» **EXERCISE GOAL**
Print the data exactly as written, but leave out each picture.

=== Section Start ===

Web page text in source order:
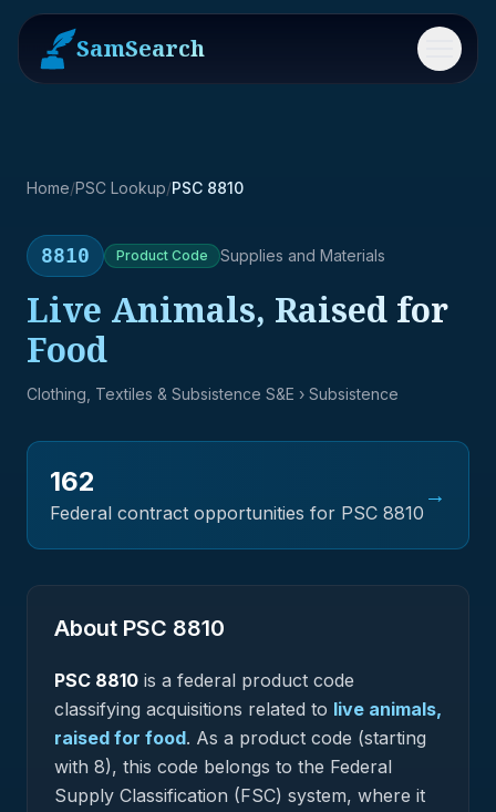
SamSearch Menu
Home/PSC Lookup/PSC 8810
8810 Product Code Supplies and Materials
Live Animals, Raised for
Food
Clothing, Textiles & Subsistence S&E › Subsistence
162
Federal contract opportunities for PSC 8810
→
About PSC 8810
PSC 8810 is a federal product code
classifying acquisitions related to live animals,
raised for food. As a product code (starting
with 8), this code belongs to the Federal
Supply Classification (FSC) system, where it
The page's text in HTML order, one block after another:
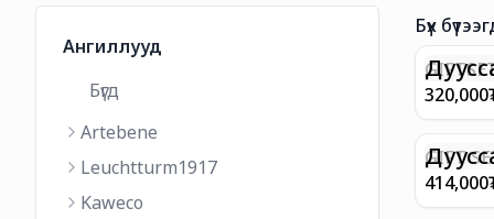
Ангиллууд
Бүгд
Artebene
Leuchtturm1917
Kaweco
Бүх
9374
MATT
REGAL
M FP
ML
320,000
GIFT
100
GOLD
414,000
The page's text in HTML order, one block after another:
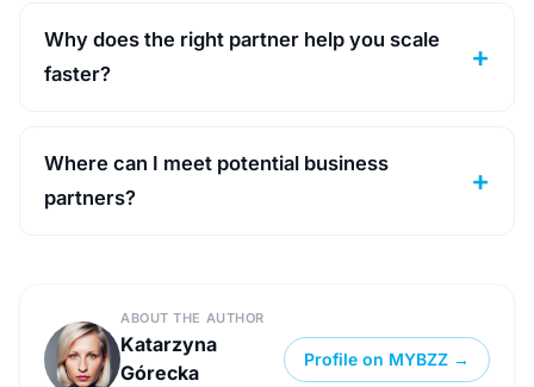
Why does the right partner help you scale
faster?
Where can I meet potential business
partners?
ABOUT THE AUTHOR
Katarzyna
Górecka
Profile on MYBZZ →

=== Section End ===

» **PROBLEM SOLUTION**
Web page text in source order:
SamSearch Menu
Home/PSC Lookup/PSC 8810
8810 Product Code Supplies and Materials
Live Animals, Raised for
Food
Clothing, Textiles & Subsistence S&E › Subsistence
162
Federal contract opportunities for PSC 8810
→
About PSC 8810
PSC 8810 is a federal product code
classifying acquisitions related to live animals,
raised for food. As a product code (starting
with 8), this code belongs to the Federal
Supply Classification (FSC) system, where it
The page's text in HTML order, one block after another:
Ангиллууд
Бүгд
Artebene
Leuchtturm1917
Kaweco
Бүх
9374
MATT
REGAL
M FP
ML
320,000
GIFT
100
GOLD
414,000
The page's text in HTML order, one block after another:
Why does the right partner help you scale
faster?
Where can I meet potential business
partners?
ABOUT THE AUTHOR
Katarzyna
Górecka
Profile on MYBZZ →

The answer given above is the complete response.